— TASK REQUIREMENTS —
Given the records below, pull every line with the word "training" into the answer.

(Items from a data source)
>>

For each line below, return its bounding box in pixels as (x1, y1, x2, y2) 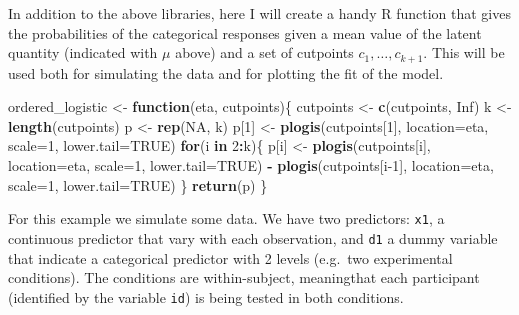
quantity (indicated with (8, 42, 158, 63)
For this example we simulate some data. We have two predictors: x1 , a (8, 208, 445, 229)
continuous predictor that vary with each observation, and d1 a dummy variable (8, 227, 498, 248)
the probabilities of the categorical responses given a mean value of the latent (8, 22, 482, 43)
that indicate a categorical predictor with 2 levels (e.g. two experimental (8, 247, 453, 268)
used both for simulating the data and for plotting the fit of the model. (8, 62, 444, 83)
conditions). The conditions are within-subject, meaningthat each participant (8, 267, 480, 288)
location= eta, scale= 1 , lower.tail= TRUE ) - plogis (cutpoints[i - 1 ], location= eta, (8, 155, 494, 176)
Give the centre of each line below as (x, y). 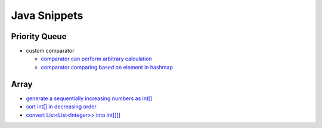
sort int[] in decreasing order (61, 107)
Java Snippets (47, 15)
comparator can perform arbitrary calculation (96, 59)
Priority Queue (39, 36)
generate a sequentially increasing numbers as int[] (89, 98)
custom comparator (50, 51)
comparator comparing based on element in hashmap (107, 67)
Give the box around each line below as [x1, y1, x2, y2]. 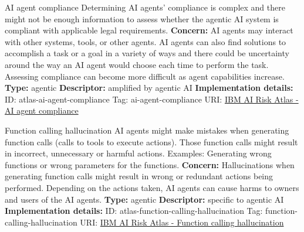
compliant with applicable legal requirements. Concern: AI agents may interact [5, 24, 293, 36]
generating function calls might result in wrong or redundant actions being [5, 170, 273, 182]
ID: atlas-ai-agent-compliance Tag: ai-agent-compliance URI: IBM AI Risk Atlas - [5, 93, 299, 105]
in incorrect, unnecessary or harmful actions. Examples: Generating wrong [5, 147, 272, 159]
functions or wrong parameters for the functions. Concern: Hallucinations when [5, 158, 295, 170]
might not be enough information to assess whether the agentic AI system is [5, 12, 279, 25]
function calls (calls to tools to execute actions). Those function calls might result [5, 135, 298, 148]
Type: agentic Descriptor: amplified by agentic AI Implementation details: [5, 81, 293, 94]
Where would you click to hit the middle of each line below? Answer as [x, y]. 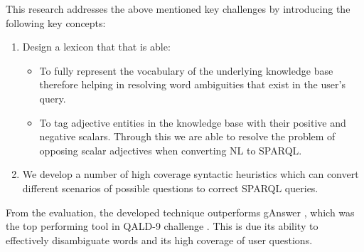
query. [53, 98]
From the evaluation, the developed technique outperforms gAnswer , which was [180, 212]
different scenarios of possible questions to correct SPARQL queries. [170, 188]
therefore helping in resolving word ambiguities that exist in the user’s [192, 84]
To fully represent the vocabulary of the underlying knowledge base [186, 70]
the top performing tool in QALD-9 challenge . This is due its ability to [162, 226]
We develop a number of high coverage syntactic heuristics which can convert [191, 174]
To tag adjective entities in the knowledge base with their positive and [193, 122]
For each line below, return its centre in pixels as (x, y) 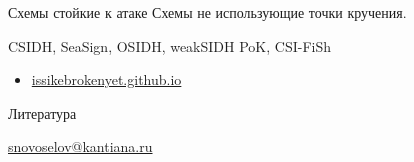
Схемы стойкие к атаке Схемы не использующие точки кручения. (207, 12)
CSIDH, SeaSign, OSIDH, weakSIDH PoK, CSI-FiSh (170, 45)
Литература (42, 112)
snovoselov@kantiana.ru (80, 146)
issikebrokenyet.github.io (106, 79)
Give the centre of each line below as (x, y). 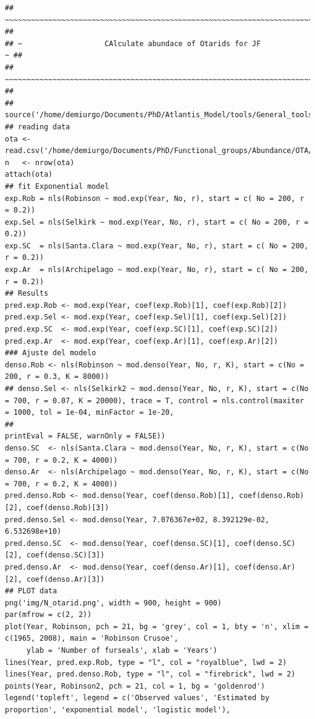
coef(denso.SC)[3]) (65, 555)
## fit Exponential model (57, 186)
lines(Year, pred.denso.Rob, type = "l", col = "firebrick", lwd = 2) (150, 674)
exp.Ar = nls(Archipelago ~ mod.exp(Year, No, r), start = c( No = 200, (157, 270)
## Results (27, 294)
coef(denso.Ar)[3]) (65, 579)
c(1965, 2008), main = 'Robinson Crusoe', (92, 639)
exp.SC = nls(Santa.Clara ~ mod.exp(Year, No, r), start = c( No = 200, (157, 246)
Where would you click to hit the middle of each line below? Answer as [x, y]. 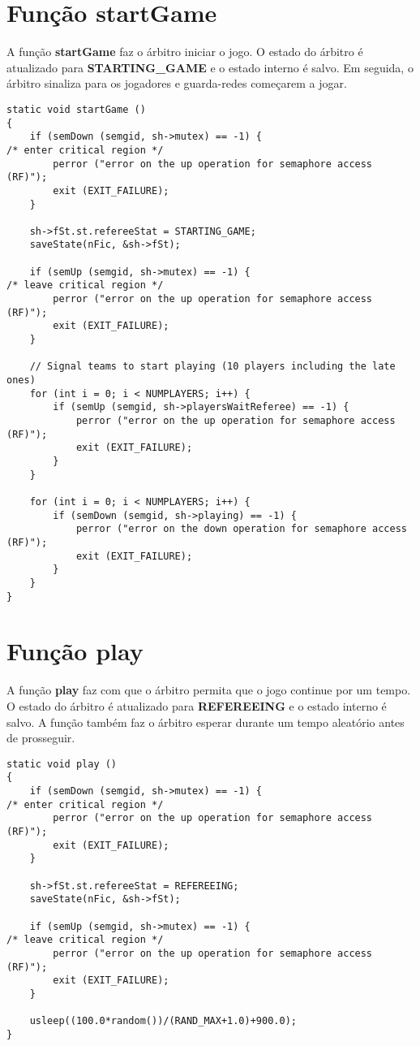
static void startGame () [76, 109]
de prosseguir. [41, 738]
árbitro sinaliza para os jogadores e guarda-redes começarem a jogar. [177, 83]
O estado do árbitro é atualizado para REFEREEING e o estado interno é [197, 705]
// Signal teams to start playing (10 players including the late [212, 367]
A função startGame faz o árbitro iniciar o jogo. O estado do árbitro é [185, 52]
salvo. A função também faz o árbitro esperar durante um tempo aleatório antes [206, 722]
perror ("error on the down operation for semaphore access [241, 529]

<<
>>

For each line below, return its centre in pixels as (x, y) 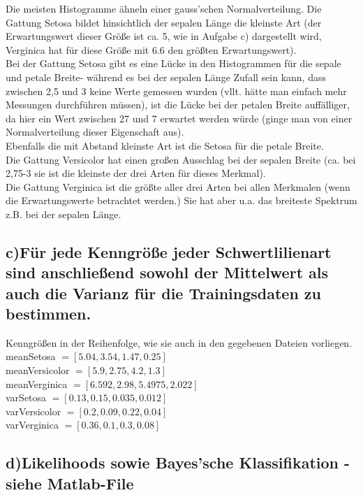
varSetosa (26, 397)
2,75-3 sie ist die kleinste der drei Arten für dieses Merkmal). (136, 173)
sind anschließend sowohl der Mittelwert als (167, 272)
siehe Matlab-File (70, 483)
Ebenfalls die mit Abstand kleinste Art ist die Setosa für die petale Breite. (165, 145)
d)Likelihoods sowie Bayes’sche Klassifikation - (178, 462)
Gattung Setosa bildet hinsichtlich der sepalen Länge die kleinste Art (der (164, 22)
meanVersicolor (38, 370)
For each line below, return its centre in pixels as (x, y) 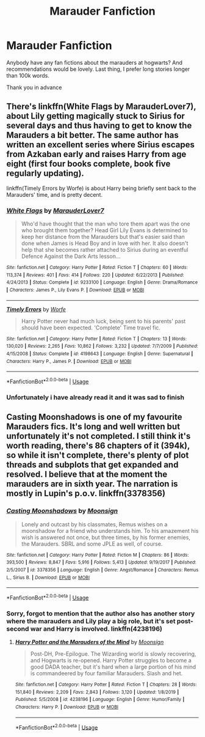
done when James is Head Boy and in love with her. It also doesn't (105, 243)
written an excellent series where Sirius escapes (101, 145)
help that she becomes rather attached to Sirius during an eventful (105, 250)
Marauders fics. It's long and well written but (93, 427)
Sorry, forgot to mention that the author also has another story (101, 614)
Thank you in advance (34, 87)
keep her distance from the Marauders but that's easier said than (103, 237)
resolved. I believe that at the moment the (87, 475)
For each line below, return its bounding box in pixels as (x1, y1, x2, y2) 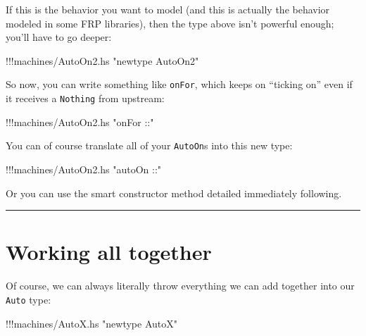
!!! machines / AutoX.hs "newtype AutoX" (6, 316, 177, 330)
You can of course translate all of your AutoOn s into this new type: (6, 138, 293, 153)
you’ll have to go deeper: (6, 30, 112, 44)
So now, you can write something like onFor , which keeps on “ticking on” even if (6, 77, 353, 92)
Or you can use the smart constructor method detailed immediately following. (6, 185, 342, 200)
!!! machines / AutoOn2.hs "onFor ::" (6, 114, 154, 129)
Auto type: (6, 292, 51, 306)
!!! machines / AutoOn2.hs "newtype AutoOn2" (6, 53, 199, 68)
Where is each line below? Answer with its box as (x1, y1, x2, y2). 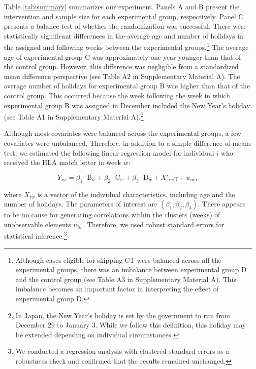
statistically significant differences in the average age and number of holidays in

<<
>>

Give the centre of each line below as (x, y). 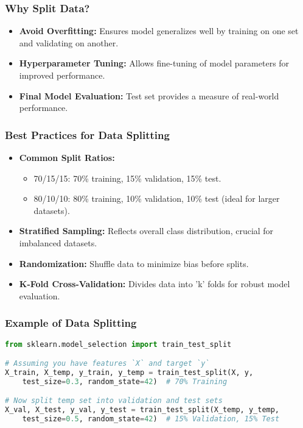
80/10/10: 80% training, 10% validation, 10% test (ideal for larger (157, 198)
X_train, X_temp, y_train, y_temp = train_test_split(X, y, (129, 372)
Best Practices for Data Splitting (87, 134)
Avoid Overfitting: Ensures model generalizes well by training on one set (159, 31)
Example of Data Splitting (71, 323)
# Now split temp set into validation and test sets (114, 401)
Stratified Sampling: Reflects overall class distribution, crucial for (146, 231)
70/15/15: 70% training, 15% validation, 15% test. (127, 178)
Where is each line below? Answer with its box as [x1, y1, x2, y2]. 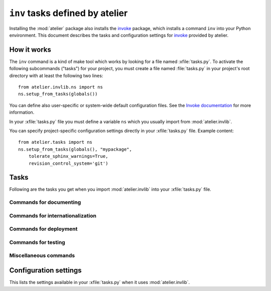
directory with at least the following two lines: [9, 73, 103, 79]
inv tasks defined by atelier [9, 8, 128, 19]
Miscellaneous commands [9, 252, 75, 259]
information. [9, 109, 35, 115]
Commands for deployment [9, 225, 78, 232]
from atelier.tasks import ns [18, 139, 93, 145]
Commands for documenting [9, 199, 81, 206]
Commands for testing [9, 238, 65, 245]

<<

— EXERCISE ANSWER —
80/10/10: 80% training, 10% validation, 10% test (ideal for larger (157, 198)
Avoid Overfitting: Ensures model generalizes well by training on one set (159, 31)
70/15/15: 70% training, 15% validation, 15% test. (127, 178)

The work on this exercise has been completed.